How Effective is Malaria Drug Against COVID-19



The malaria treatment repeatedly championed by U.S. President Donald Trump as a “game changer” within the fight against the novel coronavirus has again did not show a benefit in patients hospitalized with COVID-19, consistent with a study released on Thursday.

While the study being published within the New England Journal of drugs had certain limitations, doctors reported that the utilization of hydroxycholoquine neither lessened the necessity for patients requiring breathing assistance nor the danger of death.
“We didn’t see any association between getting this medicine and therefore the chance of dying or being intubated,” lead researcher Dr. Neil Schluger told Reuters during a interview . “The patients who got the drug didn’t seem to try to to any better.”

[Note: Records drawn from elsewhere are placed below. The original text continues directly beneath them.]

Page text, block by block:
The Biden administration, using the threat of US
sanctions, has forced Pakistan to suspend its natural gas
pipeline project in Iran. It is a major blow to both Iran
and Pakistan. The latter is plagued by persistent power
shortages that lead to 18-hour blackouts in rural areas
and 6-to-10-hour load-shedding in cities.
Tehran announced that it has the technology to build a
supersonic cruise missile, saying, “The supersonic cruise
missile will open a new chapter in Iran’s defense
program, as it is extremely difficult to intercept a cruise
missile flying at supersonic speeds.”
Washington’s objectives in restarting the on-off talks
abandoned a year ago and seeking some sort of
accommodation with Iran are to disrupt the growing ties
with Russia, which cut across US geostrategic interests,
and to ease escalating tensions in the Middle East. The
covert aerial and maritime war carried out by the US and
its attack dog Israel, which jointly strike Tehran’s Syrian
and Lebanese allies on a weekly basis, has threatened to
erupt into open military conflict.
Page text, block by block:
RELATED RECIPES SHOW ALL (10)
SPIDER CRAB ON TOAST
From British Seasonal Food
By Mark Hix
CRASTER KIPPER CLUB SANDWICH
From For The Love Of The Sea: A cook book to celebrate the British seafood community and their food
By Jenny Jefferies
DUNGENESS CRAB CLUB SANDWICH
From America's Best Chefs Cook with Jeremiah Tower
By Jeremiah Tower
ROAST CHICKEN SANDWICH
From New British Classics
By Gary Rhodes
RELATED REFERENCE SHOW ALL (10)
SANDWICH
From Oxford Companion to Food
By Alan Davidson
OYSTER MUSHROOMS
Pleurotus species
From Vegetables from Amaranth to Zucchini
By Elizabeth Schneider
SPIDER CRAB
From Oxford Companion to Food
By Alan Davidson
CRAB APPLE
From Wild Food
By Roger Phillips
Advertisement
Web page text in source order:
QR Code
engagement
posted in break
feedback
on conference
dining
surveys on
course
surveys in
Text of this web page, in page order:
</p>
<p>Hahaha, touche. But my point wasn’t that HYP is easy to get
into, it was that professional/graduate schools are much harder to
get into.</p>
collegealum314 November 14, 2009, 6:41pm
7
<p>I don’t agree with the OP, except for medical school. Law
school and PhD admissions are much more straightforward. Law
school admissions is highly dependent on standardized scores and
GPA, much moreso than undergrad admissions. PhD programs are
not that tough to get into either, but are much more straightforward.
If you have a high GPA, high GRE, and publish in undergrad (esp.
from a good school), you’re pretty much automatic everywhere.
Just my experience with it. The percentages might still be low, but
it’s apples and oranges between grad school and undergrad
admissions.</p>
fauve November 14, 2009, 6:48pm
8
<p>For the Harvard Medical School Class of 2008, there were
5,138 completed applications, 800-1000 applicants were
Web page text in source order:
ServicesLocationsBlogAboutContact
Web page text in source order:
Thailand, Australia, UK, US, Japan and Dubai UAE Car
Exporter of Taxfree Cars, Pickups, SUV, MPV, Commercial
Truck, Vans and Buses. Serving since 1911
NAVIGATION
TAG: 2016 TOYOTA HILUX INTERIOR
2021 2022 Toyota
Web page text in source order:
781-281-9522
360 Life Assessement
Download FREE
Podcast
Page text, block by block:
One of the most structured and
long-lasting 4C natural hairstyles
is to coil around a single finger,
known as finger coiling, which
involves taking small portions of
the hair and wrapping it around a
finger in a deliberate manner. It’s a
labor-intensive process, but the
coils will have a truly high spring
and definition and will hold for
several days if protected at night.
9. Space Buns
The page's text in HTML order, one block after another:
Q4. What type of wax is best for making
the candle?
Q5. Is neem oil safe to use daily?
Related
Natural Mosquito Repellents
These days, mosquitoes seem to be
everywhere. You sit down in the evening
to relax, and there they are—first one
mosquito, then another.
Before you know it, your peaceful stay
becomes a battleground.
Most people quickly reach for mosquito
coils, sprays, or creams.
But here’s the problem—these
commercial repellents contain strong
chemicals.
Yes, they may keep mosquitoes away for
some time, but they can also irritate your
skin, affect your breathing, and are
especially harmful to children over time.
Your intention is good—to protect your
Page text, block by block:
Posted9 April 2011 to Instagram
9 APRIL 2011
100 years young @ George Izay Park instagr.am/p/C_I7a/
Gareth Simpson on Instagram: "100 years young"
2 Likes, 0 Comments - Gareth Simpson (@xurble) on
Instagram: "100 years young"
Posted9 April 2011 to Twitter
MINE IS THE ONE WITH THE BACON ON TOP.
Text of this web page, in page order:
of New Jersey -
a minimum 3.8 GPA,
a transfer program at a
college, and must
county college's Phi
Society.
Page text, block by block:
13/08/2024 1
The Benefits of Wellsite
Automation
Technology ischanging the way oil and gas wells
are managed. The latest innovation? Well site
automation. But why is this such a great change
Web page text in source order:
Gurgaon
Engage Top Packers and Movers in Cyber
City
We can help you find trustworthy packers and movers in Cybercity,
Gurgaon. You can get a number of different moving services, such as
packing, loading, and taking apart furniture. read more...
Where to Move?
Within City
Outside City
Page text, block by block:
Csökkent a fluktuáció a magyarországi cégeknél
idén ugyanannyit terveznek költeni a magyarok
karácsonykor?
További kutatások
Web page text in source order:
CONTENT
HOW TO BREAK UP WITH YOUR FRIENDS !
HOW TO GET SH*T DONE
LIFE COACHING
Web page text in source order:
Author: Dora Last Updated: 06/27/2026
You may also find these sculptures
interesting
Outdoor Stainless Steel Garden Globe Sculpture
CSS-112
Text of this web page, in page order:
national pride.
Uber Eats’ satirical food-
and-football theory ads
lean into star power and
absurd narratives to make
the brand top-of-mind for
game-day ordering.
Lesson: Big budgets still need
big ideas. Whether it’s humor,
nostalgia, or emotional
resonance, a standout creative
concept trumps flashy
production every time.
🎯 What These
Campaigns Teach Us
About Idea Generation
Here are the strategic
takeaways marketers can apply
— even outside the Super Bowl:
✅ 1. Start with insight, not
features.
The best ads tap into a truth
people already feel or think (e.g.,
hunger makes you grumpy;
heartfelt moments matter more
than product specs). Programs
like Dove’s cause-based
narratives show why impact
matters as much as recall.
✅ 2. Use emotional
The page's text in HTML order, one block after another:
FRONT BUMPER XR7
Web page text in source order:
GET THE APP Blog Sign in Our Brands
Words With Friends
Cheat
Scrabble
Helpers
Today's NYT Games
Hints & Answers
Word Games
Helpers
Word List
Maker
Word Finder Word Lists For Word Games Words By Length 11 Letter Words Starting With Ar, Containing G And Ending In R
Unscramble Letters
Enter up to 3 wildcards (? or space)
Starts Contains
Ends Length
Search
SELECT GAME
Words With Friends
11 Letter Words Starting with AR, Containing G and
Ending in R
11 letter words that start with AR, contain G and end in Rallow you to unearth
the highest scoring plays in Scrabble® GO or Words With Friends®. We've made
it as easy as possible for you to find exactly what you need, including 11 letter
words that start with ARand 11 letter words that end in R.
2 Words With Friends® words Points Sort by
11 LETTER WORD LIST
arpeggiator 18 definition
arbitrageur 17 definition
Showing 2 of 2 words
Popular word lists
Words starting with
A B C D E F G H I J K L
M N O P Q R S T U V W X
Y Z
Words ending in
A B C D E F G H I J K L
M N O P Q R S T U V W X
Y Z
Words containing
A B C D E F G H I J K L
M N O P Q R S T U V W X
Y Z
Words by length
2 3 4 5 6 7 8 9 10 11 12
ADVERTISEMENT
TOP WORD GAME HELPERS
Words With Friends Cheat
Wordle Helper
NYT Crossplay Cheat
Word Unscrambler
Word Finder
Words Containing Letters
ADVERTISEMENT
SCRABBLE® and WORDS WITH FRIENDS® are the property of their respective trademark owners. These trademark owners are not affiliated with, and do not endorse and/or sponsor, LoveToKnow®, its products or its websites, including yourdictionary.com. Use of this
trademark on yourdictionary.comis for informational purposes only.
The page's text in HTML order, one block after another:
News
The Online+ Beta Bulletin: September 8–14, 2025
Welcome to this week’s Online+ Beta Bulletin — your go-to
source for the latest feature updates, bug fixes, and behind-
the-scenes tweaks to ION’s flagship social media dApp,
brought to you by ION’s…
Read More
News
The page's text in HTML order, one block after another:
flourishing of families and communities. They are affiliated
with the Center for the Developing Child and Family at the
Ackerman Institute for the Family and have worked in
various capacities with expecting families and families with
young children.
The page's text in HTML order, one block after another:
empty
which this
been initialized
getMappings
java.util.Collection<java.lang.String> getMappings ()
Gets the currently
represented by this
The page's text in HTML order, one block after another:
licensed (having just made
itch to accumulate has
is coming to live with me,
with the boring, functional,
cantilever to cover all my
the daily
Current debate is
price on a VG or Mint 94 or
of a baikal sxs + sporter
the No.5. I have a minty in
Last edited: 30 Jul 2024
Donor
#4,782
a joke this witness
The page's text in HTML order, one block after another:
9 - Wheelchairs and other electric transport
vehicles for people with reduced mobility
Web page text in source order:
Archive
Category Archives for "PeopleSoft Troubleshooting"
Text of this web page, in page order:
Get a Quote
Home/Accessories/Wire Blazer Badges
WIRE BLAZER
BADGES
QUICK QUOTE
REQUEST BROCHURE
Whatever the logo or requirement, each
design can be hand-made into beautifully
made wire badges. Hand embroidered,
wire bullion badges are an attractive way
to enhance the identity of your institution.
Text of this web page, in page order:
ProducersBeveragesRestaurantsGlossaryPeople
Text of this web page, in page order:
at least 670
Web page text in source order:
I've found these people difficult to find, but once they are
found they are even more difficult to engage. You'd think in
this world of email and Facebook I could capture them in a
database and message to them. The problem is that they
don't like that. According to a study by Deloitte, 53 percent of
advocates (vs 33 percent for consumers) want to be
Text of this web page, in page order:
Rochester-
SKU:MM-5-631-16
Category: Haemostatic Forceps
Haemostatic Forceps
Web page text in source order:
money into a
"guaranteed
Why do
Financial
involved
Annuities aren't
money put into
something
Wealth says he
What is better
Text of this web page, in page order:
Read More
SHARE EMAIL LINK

Among patients given hydroxychloroquine, 32.3% ended up needing a ventilator or dying, compared with 14.9% of patients who weren't given the drug. But doctors were more likely to offer hydroxychloroquine to sicker patients, so researchers at New York-Presbyterian Hospital and Columbia University Irving center adjusted the rates to account for that. They concluded that the drug might not have hurt patients, but it clearly didn't help.
Decades old hydroxychloroquine, which is additionally wont to treat lupus and atrophic arthritis , also showed no benefit when combined with the antibiotic azithromycin, Schluger’s team reported. Azithromycin alone also showed no benefit.
Last month, doctors at the U.S. Department of Veterans Affairs reported that hydroxychloroquine didn't help COVID-19 patients and might pose a better risk of death.
That analysis of medical records showed a death rate of 28% when the drug was given additionally to plain treatments, compared to 11% with standard care alone.
In the latest study, 811 patients got hydroxychloroquine and 565 didn't .
Because they weren't randomly assigned to receive hydroxychloroquine or a placebo, “the study shouldn't be taken to rule out either benefit or harm” for the drug, researchers said. Randomized trials, the gold standard for tests of latest therapies, should continue, they added. But for now, “the guidance in our hospital has changed so we don’t recommend giving hydroxychloroquine to hospitalized patients,” said Dr. Schluger, chief of the division of pulmonary, allergy and important care medicine at Irving.
Smaller studies, including one wiped out China, had suggested hydroxychloroquine could be useful, “but these were tiny studies and not of excellent quality. People seized on them because patients were dying,” he said.
There are currently no approved treatments for COVID-19, although Gilead Sciences Inc’s experimental antiviral remdesivir last week receive emergency use authorization from U.S. regulators.